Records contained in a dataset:
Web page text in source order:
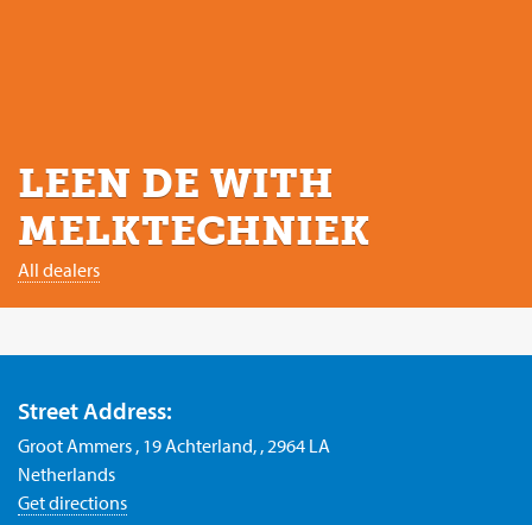
LEEN DE WITH
MELKTECHNIEK
All dealers
Street Address:
Groot Ammers , 19 Achterland, , 2964 LA
Netherlands
Get directions
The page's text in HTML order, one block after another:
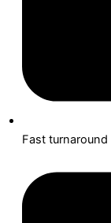
Fast
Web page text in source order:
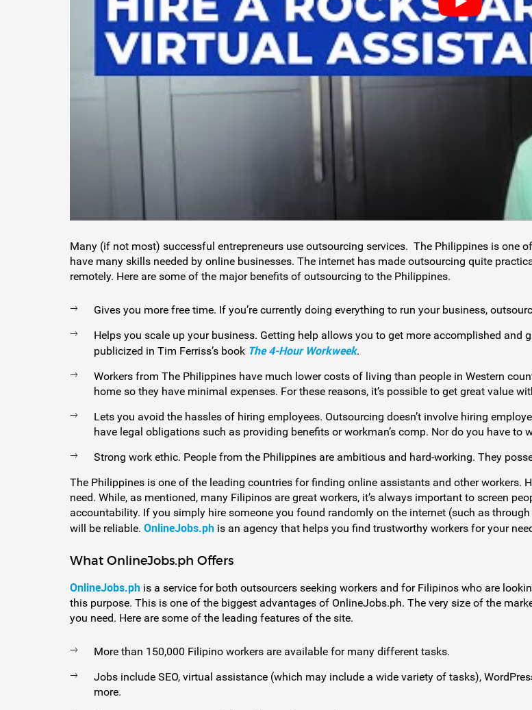
Many (if not most) successful entrepreneurs use outsourcing services. The Philippines is one
have many skills needed by online businesses. The internet has made outsourcing quite
remotely. Here are some of the major benefits of outsourcing to the Philippines.
Gives you more free time. If you’re currently doing everything to run your business,
Helps you scale up your business. Getting help allows you to get more accomplished and
publicized in Tim Ferriss’s book The 4-Hour Workweek.
Workers from The Philippines have much lower costs of living than people in Western
home so they have minimal expenses. For these reasons, it’s possible to get great value
Lets you avoid the hassles of hiring employees. Outsourcing doesn’t involve hiring
have legal obligations such as providing benefits or workman’s comp. Nor do you have to
Strong work ethic. People from the Philippines are ambitious and hard-working. They
The Philippines is one of the leading countries for finding online assistants and other workers.
need. While, as mentioned, many Filipinos are great workers, it’s always important to screen
accountability. If you simply hire someone you found randomly on the internet (such as
will be reliable. OnlineJobs.ph is an agency that helps you find trustworthy workers for your
What OnlineJobs.ph Offers
OnlineJobs.ph is a service for both outsourcers seeking workers and for Filipinos who are
this purpose. This is one of the biggest advantages of OnlineJobs.ph. The very size of the
you need. Here are some of the leading features of the site.
More than 150,000 Filipino workers are available for many different tasks.
Jobs include SEO, virtual assistance (which may include a wide variety of tasks),
more.
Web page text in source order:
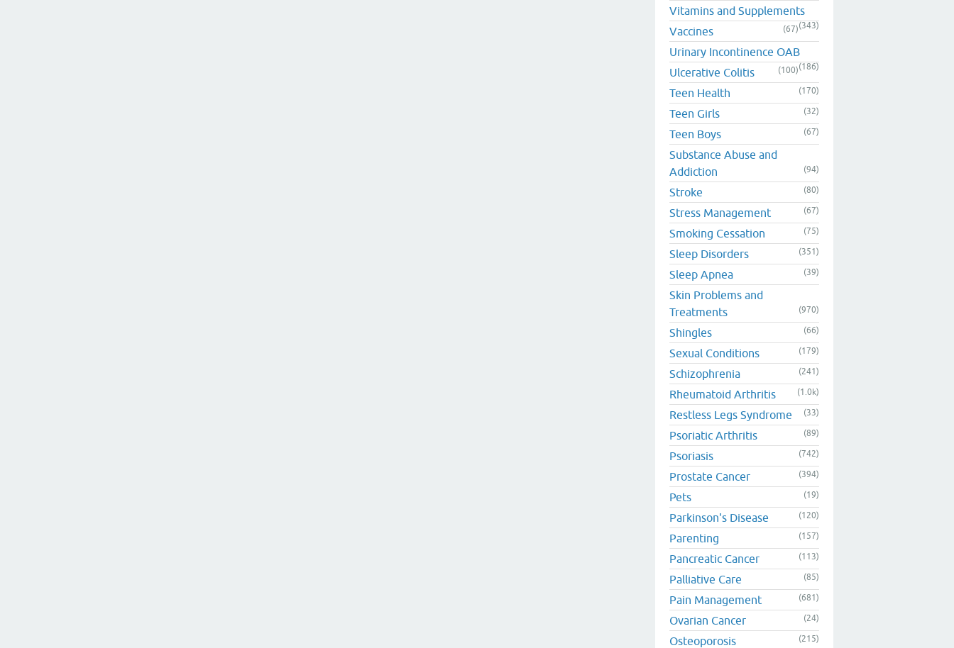
Vitamins and Supplements
(343)
Vaccines (67)
Urinary Incontinence OAB
(186)
Ulcerative Colitis (100)
Teen Health (170)
Teen Girls (32)
Teen Boys (67)
Substance Abuse and
Addiction
(94)
Stroke (80)
Stress Management (67)
Smoking Cessation (75)
Sleep Disorders (351)
Sleep Apnea (39)
Skin Problems and
Treatments
(970)
Shingles (66)
Sexual Conditions (179)
Schizophrenia (241)
Rheumatoid Arthritis (1.0k)
Restless Legs Syndrome (33)
Psoriatic Arthritis (89)
Psoriasis (742)
Prostate Cancer (394)
Pets (19)
Parkinson's Disease (120)
Parenting (157)
Pancreatic Cancer (113)
Palliative Care (85)
Pain Management (681)
Ovarian Cancer (24)
Osteoporosis (215)
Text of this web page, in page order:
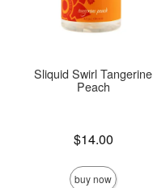
Sliquid Swirl Tangerine
Peach
$14.00
buy now
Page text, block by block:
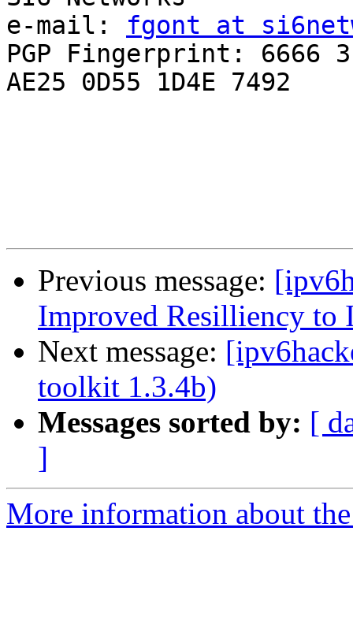
e-mail: fgont at
PGP Fingerprint: 6666
AE25 0D55 1D4E 7492
Previous message:
Improved Resilliency to
Next message:
toolkit 1.3.4b)
Messages sorted by: [
]
More information about
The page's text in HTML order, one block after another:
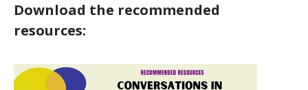
Download the recommended
resources:
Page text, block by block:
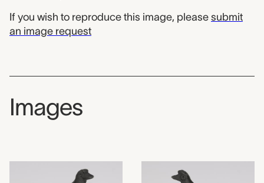
If you wish to reproduce this image, please submit
an image request
Images
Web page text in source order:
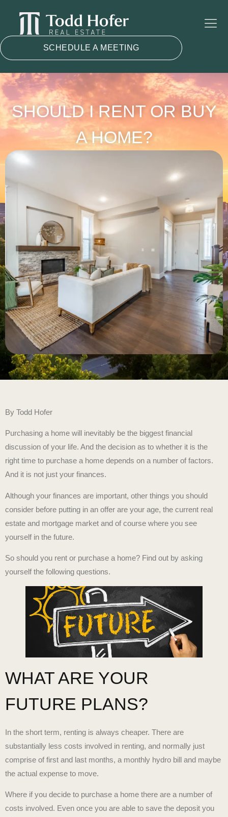
SCHEDULE A MEETING
SHOULD I RENT OR BUY
A HOME?
By Todd Hofer
Purchasing a home will inevitably be the biggest financial
discussion of your life. And the decision as to whether it is the
right time to purchase a home depends on a number of factors.
And it is not just your finances.
Although your finances are important, other things you should
consider before putting in an offer are your age, the current real
estate and mortgage market and of course where you see
yourself in the future.
So should you rent or purchase a home? Find out by asking
yourself the following questions.
WHAT ARE YOUR
FUTURE PLANS?
In the short term, renting is always cheaper. There are
substantially less costs involved in renting, and normally just
comprise of first and last months, a monthly hydro bill and maybe
the actual expense to move.
Where if you decide to purchase a home there are a number of
costs involved. Even once you are able to save the deposit you
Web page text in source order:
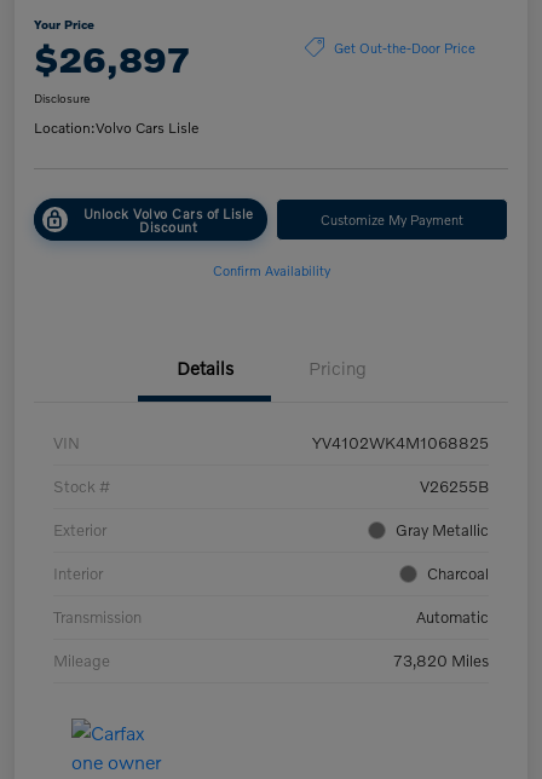
Your Price
$26,897 Get Out-the-Door Price
Disclosure
Location:Volvo Cars Lisle
Unlock Volvo Cars of Lisle
Discount Customize My Payment
Confirm Availability
Details Pricing
VIN YV4102WK4M1068825
Stock # V26255B
Exterior Gray Metallic
Interior Charcoal
Transmission Automatic
Mileage 73,820 Miles
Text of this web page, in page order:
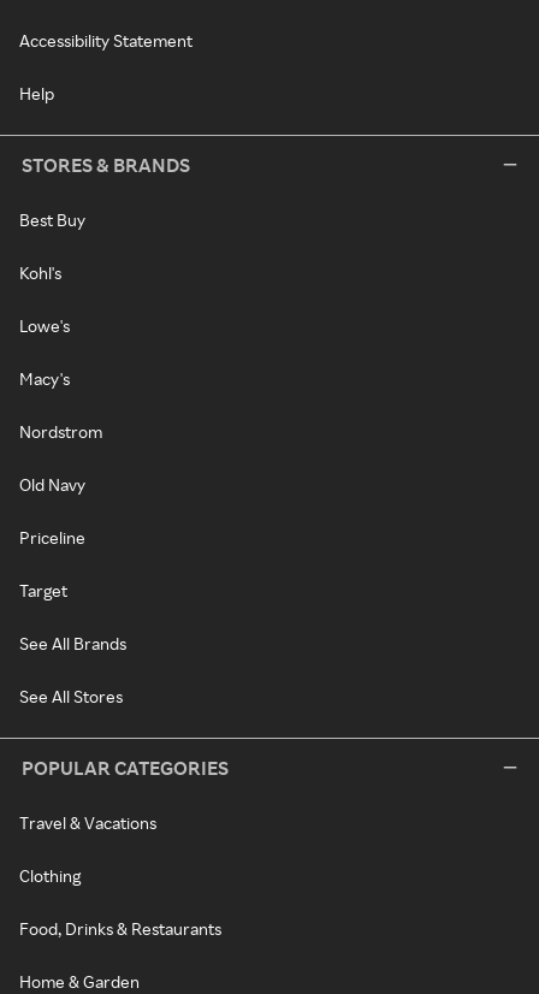
Accessibility Statement
Help
STORES & BRANDS
Best Buy
Kohl's
Lowe's
Macy's
Nordstrom
Old Navy
Priceline
Target
See All Brands
See All Stores
POPULAR CATEGORIES
Travel & Vacations
Clothing
Food, Drinks & Restaurants
Home & Garden
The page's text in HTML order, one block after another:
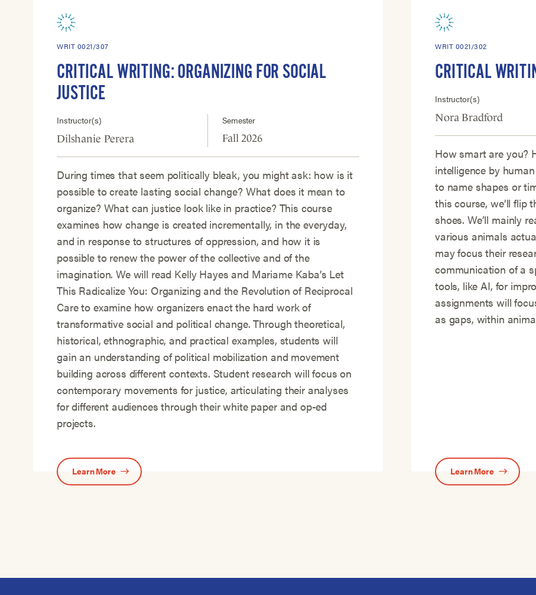
WRIT 0021/307
CRITICAL WRITING: ORGANIZING FOR SOCIAL
JUSTICE
Instructor(s)
Dilshanie Perera
Semester
Fall 2026
During times that seem politically bleak, you might ask: how is it
possible to create lasting social change? What does it mean to
organize? What can justice look like in practice? This course
examines how change is created incrementally, in the everyday,
and in response to structures of oppression, and how it is
possible to renew the power of the collective and of the
imagination. We will read Kelly Hayes and Mariame Kaba’s Let
This Radicalize You: Organizing and the Revolution of Reciprocal
Care to examine how organizers enact the hard work of
transformative social and political change. Through theoretical,
historical, ethnographic, and practical examples, students will
gain an understanding of political mobilization and movement
building across different contexts. Student research will focus on
contemporary movements for justice, articulating their analyses
for different audiences through their white paper and op-ed
projects.
Learn More
WRIT 0021/302
CRITICAL
Instructor(s)
Nora Bradford
How smart are you?
intelligence by
to name shapes or
this course, we’ll flip
shoes. We’ll mainly
various animals
may focus their
communication of a
tools, like AI, for
assignments will
as gaps, within
Learn More
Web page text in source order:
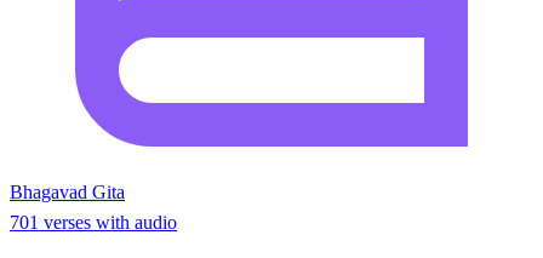
Bhagavad Gita
701 verses with audio
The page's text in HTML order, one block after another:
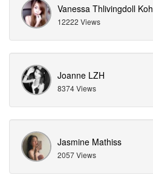
Vanessa Thlivingdoll Koh
12222 Views
Joanne LZH
8374 Views
Jasmine Mathiss
2057 Views
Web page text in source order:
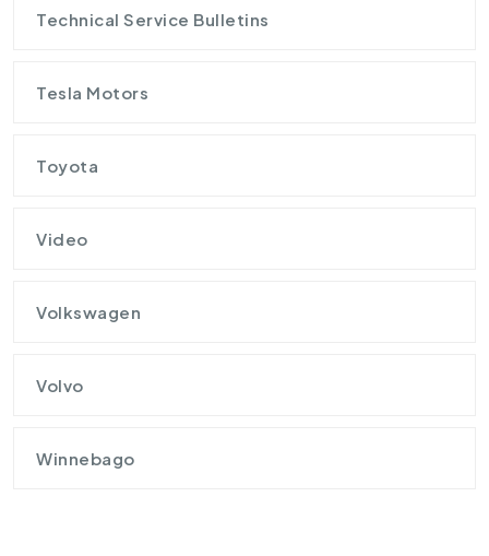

WHAT YOU SHOULD DO ->
The answer must consist only of the lines from the beginning of the entries above through the line that holds "Helps you scale", reproduced exactly and without pictures.

ANSWER FOR THIS EXERCISE ->
Web page text in source order:
LEEN DE WITH
MELKTECHNIEK
All dealers
Street Address:
Groot Ammers , 19 Achterland, , 2964 LA
Netherlands
Get directions
The page's text in HTML order, one block after another:
Fast
Web page text in source order:
Many (if not most) successful entrepreneurs use outsourcing services. The Philippines is one
have many skills needed by online businesses. The internet has made outsourcing quite
remotely. Here are some of the major benefits of outsourcing to the Philippines.
Gives you more free time. If you’re currently doing everything to run your business,
Helps you scale up your business. Getting help allows you to get more accomplished and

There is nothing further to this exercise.